Батлер: Это показывает ценность этих исследований и их возможности. В мире так много всего, что еще предстоит открыть. Кажется, в одном из предыдущих интервью вы говорили о том, что на Луне так мало того, что было исследовано во время полетов «Аполлонов», что мы еще многое можем там сделать и узнать.

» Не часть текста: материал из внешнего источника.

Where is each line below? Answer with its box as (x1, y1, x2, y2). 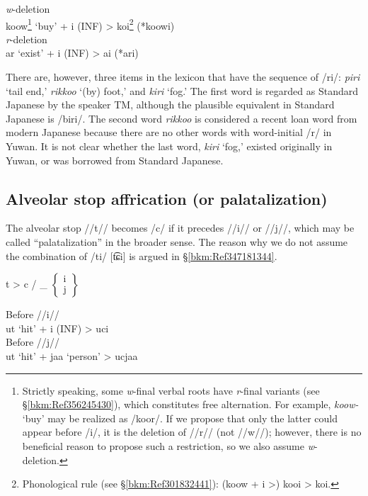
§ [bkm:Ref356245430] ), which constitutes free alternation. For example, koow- (22, 397, 359, 412)
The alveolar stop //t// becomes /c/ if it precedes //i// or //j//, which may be (6, 220, 355, 235)
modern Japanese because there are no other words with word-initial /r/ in (6, 125, 332, 140)
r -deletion (6, 31, 47, 46)
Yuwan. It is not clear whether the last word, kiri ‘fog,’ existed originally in (6, 139, 333, 153)
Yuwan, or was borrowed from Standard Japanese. (6, 152, 224, 167)
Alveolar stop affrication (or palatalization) (6, 187, 328, 209)
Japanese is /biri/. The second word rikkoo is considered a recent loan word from (6, 111, 357, 125)
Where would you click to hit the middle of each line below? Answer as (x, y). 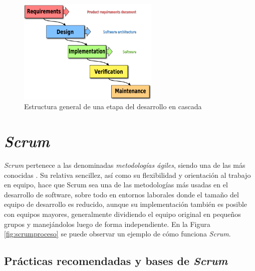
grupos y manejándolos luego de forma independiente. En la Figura (107, 224)
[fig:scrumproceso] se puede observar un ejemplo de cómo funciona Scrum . (117, 234)
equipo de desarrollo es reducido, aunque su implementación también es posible (126, 204)
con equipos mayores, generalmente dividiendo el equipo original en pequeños (122, 214)
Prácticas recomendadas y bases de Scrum (116, 261)
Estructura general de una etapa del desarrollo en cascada (113, 106)
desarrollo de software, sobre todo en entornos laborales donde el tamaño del (121, 194)
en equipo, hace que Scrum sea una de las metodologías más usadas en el (116, 185)
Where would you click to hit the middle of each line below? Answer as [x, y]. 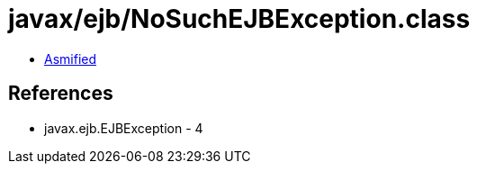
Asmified [71, 58]
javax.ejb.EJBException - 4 [124, 128]
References [61, 94]
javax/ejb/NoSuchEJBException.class [239, 19]
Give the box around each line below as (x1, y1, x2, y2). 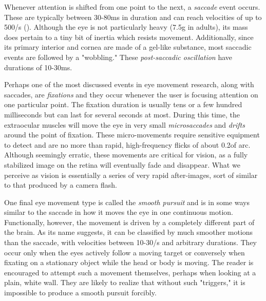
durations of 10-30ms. (4, 62, 72, 72)
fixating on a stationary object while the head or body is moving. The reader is (4, 257, 254, 268)
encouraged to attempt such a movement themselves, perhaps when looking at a (4, 267, 256, 277)
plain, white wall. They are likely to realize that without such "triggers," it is (4, 277, 245, 288)
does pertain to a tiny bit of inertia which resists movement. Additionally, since (4, 31, 254, 42)
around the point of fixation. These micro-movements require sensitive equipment (4, 129, 260, 140)
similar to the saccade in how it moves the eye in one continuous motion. (4, 207, 233, 217)
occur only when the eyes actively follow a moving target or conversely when (4, 247, 245, 257)

Шмитт: Интересно, что после миссий «Аполлон» у нас было две крупные беспилотные картографические миссии, автоматические картографические миссии. Проект «Клементина», запущенный Министерством обороны для проверки некоторых датчиков, но предоставивший огромное количество научных данных, и «Проспектор», миссия Lunar Prospector, которая была осуществлена в последние пару лет, которая также значительно дополнила этот проект. На данный момент, когда все эти данные обрабатываются и анализируются, мы уже близки к тому, чтобы иметь практически все, что нужно для планирования, необходимого, если мы решим, что хотим вернуться и воспользоваться этими энергетическими ресурсами.

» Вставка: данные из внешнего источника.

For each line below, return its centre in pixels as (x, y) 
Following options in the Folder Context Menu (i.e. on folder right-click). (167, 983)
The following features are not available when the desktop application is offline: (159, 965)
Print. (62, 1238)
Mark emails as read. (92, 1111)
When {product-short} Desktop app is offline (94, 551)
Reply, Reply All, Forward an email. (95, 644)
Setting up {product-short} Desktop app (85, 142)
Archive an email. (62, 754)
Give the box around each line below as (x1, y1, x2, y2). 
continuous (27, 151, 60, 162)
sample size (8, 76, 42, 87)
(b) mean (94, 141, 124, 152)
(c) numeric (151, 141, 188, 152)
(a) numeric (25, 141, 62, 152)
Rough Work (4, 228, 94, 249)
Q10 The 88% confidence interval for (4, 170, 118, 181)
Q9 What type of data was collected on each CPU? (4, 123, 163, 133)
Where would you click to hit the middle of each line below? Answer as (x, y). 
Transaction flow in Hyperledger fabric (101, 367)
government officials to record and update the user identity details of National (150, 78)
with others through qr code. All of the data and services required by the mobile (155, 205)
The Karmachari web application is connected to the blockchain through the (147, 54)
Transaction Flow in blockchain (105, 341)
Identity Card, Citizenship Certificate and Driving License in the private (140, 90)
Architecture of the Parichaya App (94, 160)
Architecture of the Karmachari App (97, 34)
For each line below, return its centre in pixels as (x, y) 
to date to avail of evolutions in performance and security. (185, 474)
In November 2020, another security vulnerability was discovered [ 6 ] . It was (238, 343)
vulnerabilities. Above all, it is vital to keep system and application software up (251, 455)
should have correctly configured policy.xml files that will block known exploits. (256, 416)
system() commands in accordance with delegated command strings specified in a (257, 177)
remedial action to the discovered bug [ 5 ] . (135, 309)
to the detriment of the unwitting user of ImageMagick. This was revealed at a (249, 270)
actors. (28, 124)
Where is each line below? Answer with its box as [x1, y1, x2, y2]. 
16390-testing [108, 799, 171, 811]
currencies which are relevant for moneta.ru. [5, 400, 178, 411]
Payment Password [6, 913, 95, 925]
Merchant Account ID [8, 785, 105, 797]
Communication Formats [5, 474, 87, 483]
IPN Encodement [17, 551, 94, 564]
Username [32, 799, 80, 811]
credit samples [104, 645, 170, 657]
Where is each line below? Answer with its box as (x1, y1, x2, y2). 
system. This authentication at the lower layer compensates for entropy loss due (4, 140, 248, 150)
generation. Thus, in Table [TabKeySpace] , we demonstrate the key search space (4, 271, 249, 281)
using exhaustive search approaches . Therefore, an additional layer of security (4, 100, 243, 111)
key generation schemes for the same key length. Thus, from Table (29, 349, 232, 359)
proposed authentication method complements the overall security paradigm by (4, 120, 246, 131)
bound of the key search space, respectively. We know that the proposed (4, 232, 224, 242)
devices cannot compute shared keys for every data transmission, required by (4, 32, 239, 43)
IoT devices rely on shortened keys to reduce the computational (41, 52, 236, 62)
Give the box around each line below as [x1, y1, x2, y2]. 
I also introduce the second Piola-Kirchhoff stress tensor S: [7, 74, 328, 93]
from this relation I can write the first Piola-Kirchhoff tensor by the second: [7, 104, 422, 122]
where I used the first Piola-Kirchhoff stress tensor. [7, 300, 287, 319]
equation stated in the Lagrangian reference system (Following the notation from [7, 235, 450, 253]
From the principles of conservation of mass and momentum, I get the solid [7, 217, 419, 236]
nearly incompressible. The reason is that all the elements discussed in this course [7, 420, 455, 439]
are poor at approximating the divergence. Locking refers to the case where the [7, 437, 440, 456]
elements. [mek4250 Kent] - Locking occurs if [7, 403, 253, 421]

Я не думаю, что правительство когда-либо будет этим заниматься. Я думаю, что это будет инициатива частного сектора, но, тем не менее, кто бы этим ни занимался, сейчас существует огромная база данных, которую мы можем использовать для такого рода планирования. Вопрос о том, потребуются ли нам дополнительные автоматические полеты, прежде чем это произойдет, остается открытым, и отчасти он будет определяться инвесторами и тем, насколько они должны быть уверены в себе, прежде чем вложат свои деньги, все свои деньги, в такое предприятие. Но, тем не менее, начиная с «Аполлона» и того, что мы называем «истиной в земле», которую он предоставил, а затем и других картографических миссий, которые имели место, сочетание всех трех действительно поставило нас в завидное положение относительно понимания того, какой потенциал Луна может иметь для нашего будущего."